Zettl nanotubes do not expect the night to replace the silicon in the electronics industry, but sees the possibility of the road. Should doping with atoms of silicon in electronic devices. The contract size, dopant atoms at the end and start moving and degrading device performance. Also the temperature of a problem in spite of silicon in the thermal conductivity is good. The use of diamond films with high thermal conductivity of an exception is proposed to protect the devices based on silicon, but this adds further complications in the production process. The size and the heat is not the case with nanotubes because they are linked by covalent bonds (which means that atoms believes firmly in place), and is expected to have a better heat conductor than either silicon or diamond at room temperature.
"Silicon will eventually hit a dead end, where devices can not be made any smaller," says Zettl. "Nanotubes are already smaller and have no problem with heat. You could not ask for anything better in the material. "

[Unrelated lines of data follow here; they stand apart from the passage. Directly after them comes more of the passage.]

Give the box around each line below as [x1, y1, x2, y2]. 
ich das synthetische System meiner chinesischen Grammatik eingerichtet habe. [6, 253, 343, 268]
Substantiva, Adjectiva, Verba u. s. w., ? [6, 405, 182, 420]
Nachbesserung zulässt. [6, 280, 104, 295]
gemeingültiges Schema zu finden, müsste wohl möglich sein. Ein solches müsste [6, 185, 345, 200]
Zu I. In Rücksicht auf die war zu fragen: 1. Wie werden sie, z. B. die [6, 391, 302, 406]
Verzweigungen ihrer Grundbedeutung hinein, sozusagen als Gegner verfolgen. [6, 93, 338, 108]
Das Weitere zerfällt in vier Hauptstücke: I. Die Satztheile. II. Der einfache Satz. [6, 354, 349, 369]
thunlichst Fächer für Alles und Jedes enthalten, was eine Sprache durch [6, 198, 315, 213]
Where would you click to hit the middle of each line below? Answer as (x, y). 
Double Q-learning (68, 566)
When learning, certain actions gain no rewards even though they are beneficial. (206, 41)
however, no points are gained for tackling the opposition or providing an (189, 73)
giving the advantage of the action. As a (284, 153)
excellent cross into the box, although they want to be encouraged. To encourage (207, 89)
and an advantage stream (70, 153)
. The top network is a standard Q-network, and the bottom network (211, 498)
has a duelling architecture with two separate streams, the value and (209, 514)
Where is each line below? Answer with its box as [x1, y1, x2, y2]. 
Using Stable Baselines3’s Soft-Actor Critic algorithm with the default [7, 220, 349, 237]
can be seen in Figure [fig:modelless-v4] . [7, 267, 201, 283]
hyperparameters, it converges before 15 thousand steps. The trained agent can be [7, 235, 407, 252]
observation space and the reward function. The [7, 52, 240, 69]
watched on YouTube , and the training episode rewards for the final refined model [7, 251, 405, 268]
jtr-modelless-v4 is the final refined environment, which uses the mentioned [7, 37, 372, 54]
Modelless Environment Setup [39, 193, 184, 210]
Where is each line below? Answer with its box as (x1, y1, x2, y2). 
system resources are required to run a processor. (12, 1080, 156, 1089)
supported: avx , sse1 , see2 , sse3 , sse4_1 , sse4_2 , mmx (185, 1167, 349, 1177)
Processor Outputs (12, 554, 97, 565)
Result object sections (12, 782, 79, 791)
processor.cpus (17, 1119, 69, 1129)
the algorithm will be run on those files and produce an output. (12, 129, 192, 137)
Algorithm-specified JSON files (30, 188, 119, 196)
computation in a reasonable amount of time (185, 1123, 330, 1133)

Instead of wiring devices in separate nanotubes for specific purposes, as is the case with silicon chips, Zettl suggests a better approach may be to a cube "tube", a mass of nanotubes are packed with billion devices. The tube can then be connected to a network of arbitrary shape "minicomputers". This network of lots will be able to train tasks and restructuring of the input / output architecture for its performance as it learns and grows. In other words, this computer is arbitrary and not only older, it gets even better.
"The idea is not far when you think about it," says Zettl and his group had built metal and tube feet of its kind. The cube can not fulfill its useful function, but Zettl says that does not result in an "interesting" to respond to input signals.
"Nanotechnology can be used in the traditional manner or you may have to leave in a completely different direction," says Zettl. "The technology is simply unable to learn much to use it."
Berkeley Lab is a U. S. Department of Energy national laboratory located in Berkeley, California. They were classified, scientific research and is managed by the University of California.